Others wonder whether the party has yet adjusted to the new era of British politics, one in which the Conservative-Labour duopoly has been smashed and voter loyalties feel in permanent flux.
“Their poll position suggests to me that they are in an awful lot of trouble,” said Tim Bale, a professor of politics at Queen Mary University of London, and a chronicler of the Conservatives’ recent history. “Simply pointing to a Labour government that’s doing really badly, and thinking, well, we’re not as bad as them – it’s not enough. They don’t seem to have realised that they are living in their completely different world, one where unpopularity for the government does not necessarily translate into popularity for the official opposition.
“The fact that the shine has come off Reform a little bit is probably encouraging them to think that gradually this thing will come back to normal. But there’s no signs we are going back to life as normal. After Labour won the 1997 election, one Tory said to me: ‘Oh well, it will be like a man running off with his mistress, and when he wants his socks darned and a home-cooked meal he’ll come back.’ I do wonder whether the Conservatives feel there still is a sort of natural order of things.”

Is there any basis at all for optimism? Perhaps a few flickers. One MP suggests that tactical voting could boost the party’s results. “On the doorsteps I’ve had quite a lot of people say things like: ‘I’m normally a Lib Dem, but it’s you versus Reform here, and I want to keep Reform out at all costs, so I’ll vote for you.’”
Another factor that could protect Badenoch is that some Conservatives are realistic about what is possible in the newly atomised political landscape. “To an extent we might have to adjust our expectations,” another MP said. “It’s a five-party system now. We’re not going to be on 45%. But the truth is that we really don’t know what’s going to happen.”
There is also a more personal reason for the mood of cheeriness, one cited by several MPs – the fact they no longer have to share Commons benches with Jenrick and Braverman, both hugely divisive figures. “It’s hard to overstate how much people breathed a sigh of relief when Robert and Suella left,” one shadow minister said. “Robert was particularly toxic, and that spread. Now he’s gone, even his friends seem to be trying extra hard to be loyal.”

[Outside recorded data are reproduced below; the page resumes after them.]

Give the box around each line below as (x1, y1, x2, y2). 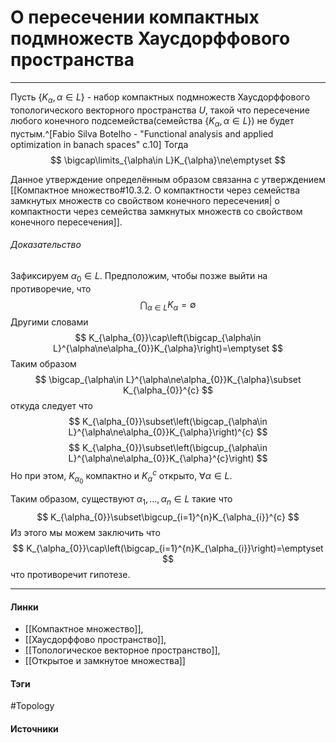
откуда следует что (10, 400, 93, 412)
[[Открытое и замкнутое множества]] (24, 655, 186, 667)
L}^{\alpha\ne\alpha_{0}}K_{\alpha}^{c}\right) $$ (68, 452, 268, 465)
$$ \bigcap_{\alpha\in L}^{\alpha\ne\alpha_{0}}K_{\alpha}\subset (34, 374, 302, 386)
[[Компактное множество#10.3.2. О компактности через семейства (10, 184, 301, 196)
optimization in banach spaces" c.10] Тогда (10, 138, 189, 150)
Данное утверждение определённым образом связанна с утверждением (10, 173, 327, 185)
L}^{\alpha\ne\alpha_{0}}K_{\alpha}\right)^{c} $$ (68, 426, 268, 438)
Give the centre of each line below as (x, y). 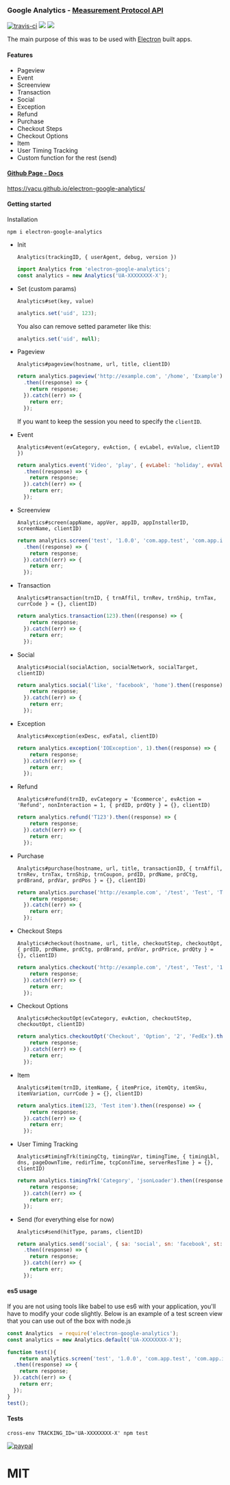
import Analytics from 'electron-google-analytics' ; (94, 269)
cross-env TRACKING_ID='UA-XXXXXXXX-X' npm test (78, 1433)
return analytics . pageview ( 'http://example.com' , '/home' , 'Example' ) (120, 376)
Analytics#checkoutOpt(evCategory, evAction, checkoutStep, (104, 1019)
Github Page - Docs (35, 173)
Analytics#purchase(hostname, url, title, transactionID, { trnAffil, (120, 869)
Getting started (29, 204)
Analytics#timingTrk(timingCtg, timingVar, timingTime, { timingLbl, (118, 1157)
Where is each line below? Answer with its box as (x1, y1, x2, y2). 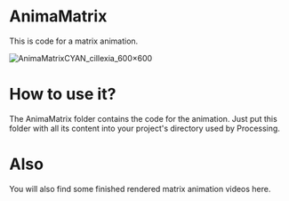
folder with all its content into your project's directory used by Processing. (9, 123, 280, 133)
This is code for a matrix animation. (9, 36, 139, 46)
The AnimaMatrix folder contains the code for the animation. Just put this (9, 113, 277, 124)
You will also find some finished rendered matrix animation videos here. (9, 183, 271, 194)
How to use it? (9, 84, 116, 104)
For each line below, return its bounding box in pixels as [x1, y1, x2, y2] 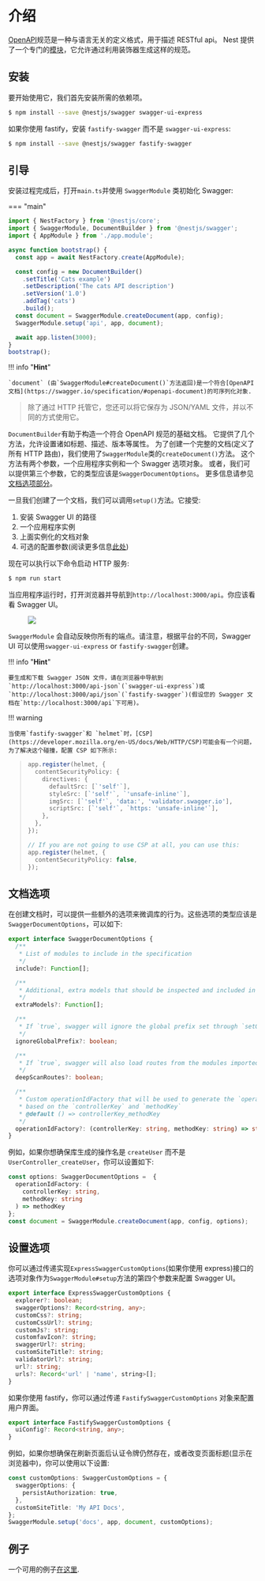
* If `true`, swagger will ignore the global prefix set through [18, 1022, 238, 1030]
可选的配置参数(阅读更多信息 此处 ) [19, 542, 129, 552]
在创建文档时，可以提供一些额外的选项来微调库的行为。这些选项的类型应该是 [8, 909, 257, 919]
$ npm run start [8, 574, 62, 582]
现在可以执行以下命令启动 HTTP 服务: [8, 559, 130, 568]
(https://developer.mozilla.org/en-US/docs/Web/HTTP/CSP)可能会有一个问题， [8, 738, 256, 746]
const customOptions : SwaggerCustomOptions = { [8, 1474, 168, 1482]
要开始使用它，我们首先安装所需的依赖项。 [8, 93, 147, 102]
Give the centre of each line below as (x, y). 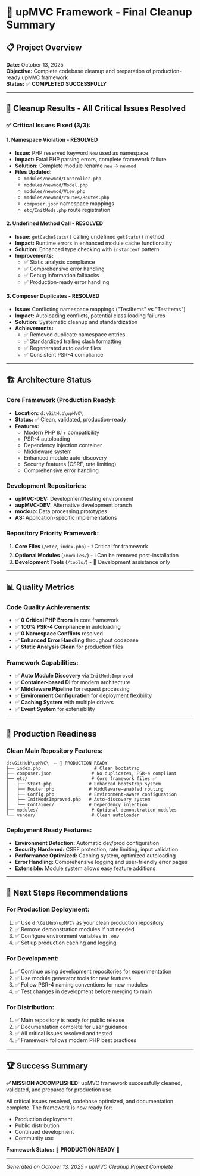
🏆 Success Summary (47, 1066)
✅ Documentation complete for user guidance (71, 1027)
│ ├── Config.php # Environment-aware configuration (92, 794)
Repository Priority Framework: (53, 533)
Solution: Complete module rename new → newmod (75, 166)
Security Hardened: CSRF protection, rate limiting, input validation (96, 849)
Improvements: (34, 255)
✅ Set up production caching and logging (65, 943)
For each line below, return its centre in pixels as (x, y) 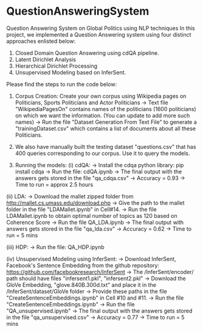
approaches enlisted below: (41, 41)
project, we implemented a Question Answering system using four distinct (99, 34)
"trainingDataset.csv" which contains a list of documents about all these (105, 128)
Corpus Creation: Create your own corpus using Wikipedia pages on (101, 96)
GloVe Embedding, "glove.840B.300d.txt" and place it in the (81, 284)
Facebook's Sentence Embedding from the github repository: (83, 265)
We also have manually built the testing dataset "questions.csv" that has (105, 146)
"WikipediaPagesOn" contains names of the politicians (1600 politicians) (105, 109)
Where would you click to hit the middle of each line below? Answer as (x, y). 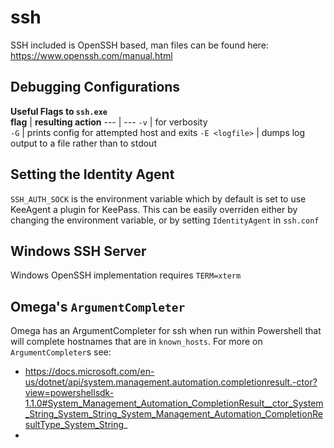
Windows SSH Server (78, 251)
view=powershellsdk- (69, 393)
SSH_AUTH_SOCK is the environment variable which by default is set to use (158, 198)
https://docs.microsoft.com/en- (89, 372)
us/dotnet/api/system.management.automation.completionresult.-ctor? (171, 382)
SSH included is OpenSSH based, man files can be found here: (139, 45)
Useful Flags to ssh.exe (59, 111)
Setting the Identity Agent (92, 174)
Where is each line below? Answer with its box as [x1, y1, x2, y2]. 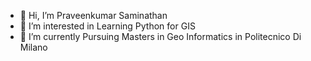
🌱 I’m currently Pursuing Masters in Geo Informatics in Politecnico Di [19, 31, 302, 42]
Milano [19, 41, 48, 53]
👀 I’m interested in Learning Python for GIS [19, 20, 196, 32]
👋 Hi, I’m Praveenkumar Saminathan [19, 10, 168, 21]
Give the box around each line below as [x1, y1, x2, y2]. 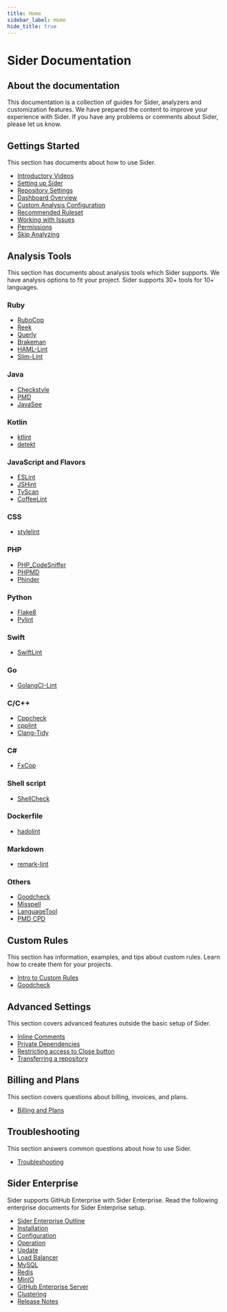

These are, however, crumbs of comfort and in some cases little more than displacement activity to distract from the abyss below the party’s feet. At some point, one party official said, reality has to kick in: “It feels like we’re going through the stages of grief. It’s denial now, but after May there will be the realisation we are doing something very wrong.
“And at some point MPs will decide to take a punt on someone else for leader. If you’re told you have a terminal illness, and there is an unproven operation, which has a 20% chance of success, you’d go for it. If we get smashed in May, I would rather roll the dice and try again. This isn’t about bad results. It’s existential.”